:: Records for the task

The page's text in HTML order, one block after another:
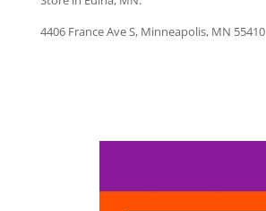
4406 France Ave S, Minneapolis, MN 55410
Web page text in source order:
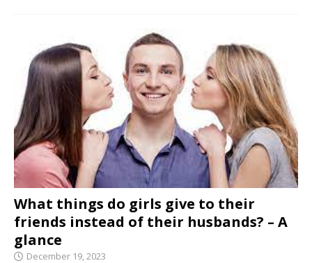
What things do girls give to their
friends instead of their husbands? – A
glance
December 19, 2023
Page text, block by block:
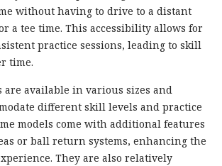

::::

Task directions
Should there be pictures in the data, leave them out and return the rest exactly.

Finished task
The page's text in HTML order, one block after another:
4406 France Ave S, Minneapolis, MN 55410
Web page text in source order:
What things do girls give to their
friends instead of their husbands? – A
glance
December 19, 2023
Page text, block by block:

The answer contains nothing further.